Valentine's Riflessi: Italian Canadian Internment Memorial, was unveiled on Wednesday, June 26, 2013 at the Columbus Centre. The reflective, metal plated monument, standing atop a checkered marble platform, "explores the struggles and successes of the Italian Canadian immigrant story and the Italian Canadian internment history."

Funded by the government of Canada, the event was attended by Hon. Julian Fantino, Minister of International Cooperation, and former Canadian Senator Hon. Consiglio Di Nino, as well as families of interned Italian-Canadians. The Canadian minister said Valentine's work helped "us all recognize the experiences of the Italian-Canadian community and ensure that the stories are not lost. This is the reason why today’s unveiling […] is such an important contribution in helping to preserve this part of our national narrative.

=== Persephone ===

Valentine’s Persephone was the first public sculpture acquired for Humber College's Lakeshore Campus. It features a modern interpretation of Persephone, the Greek goddess of Spring.
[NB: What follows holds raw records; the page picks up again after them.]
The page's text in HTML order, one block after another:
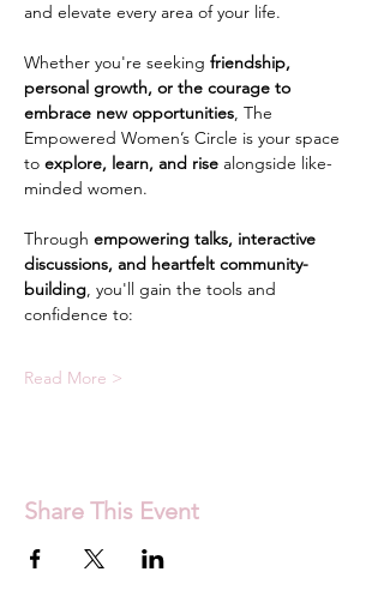
and elevate every area of your life.
Whether you're seeking friendship,
personal growth, or the courage to
embrace new opportunities, The
Empowered Women’s Circle is your space
to explore, learn, and rise alongside like-
minded women.
Through empowering talks, interactive
discussions, and heartfelt community-
building, you'll gain the tools and
confidence to:
Read More >
Share This Event
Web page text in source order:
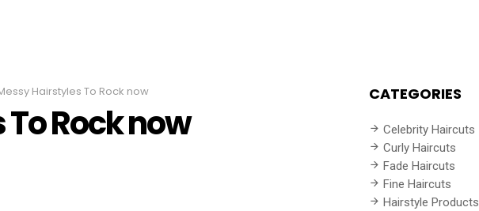
Hairstyles To Rock now
Rock now
CATEGORIES
Celebrity Haircuts
Curly Haircuts
Fade Haircuts
Fine Haircuts
Hairstyle Products
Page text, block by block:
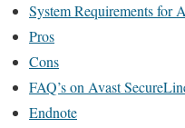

The nine-foot tall sculpture is prominently placed in a high traffic area of the college campus, allowing students and faculty to interact with it. "Sometimes the sculpture adopts a tall, quiet presence, while at other times students purposively interact with it through observance and discussion."

=== Barbarians at the Gate ===

This outdoor public installation was named as one of the Best Art Shows of 2013 by the Huffington Post.

Barbarians is a series of five colorful, abstract metal sculptures installed throughout the grounds of the historic Campbell House Museum in downtown Toronto. The show created a stark contrast between the Campbell's 19th-century architecture and Valentine's 21st-century sculptures. Inspired by the mythical creatures of ancient Greece, including the Minotaur and Cerberus, the exhibition "raised questions about the collapse and rebirth of civilizations; about creative destruction; and whether the new replaces the old, or the old is the hidden engine of the new."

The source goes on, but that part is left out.